* [PROBLEM REQUIREMENTS]
For each entry, output its words exactly and leave any picture behind.

* [MATERIAL SHOWN]
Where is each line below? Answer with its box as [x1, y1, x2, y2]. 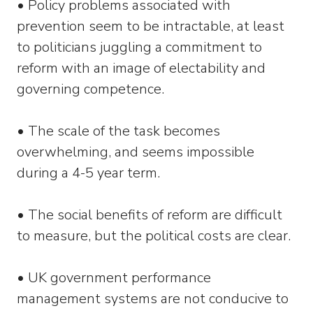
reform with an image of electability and [17, 59, 265, 78]
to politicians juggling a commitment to [17, 38, 262, 57]
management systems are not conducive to [17, 289, 289, 308]
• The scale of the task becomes [17, 122, 220, 140]
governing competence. [17, 80, 168, 99]
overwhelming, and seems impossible [17, 143, 254, 161]
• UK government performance [17, 268, 211, 287]
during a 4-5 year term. [17, 163, 160, 182]
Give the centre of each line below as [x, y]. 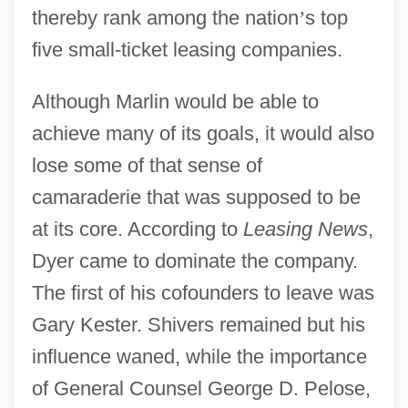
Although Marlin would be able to [175, 101]
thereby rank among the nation [165, 17]
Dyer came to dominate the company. [194, 260]
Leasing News [305, 229]
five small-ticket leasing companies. [187, 49]
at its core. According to [137, 229]
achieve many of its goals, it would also [203, 133]
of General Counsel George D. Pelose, [201, 388]
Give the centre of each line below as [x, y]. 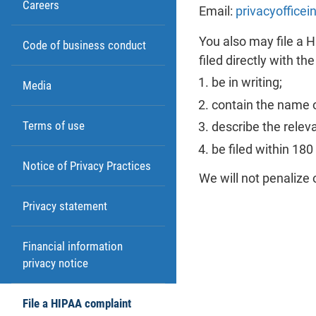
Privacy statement [65, 206]
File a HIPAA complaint [77, 303]
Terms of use [54, 126]
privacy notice [55, 263]
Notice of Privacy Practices [87, 166]
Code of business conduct [84, 45]
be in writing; [247, 83]
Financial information [73, 246]
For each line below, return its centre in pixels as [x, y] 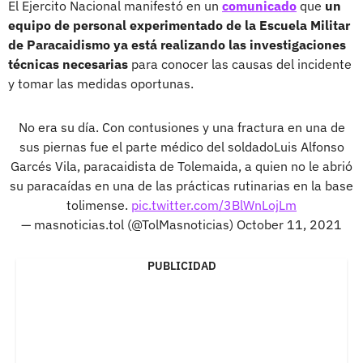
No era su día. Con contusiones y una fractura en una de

* [RESPONSE TO THIS EXERCISE]
Where is each line below? Answer with its box as [x1, y1, x2, y2]. 
reform with an image of electability and [17, 59, 265, 78]
to politicians juggling a commitment to [17, 38, 262, 57]
management systems are not conducive to [17, 289, 289, 308]
• The scale of the task becomes [17, 122, 220, 140]
governing competence. [17, 80, 168, 99]
overwhelming, and seems impossible [17, 143, 254, 161]
• UK government performance [17, 268, 211, 287]
during a 4-5 year term. [17, 163, 160, 182]
Give the centre of each line below as [x, y]. 
Although Marlin would be able to [175, 101]
thereby rank among the nation [165, 17]
Dyer came to dominate the company. [194, 260]
Leasing News [305, 229]
five small-ticket leasing companies. [187, 49]
at its core. According to [137, 229]
achieve many of its goals, it would also [203, 133]
of General Counsel George D. Pelose, [201, 388]
Give the centre of each line below as [x, y]. 
Privacy statement [65, 206]
File a HIPAA complaint [77, 303]
Terms of use [54, 126]
privacy notice [55, 263]
Notice of Privacy Practices [87, 166]
Code of business conduct [84, 45]
be in writing; [247, 83]
Financial information [73, 246]
For each line below, return its centre in pixels as [x, y] 
No era su día. Con contusiones y una fractura en una de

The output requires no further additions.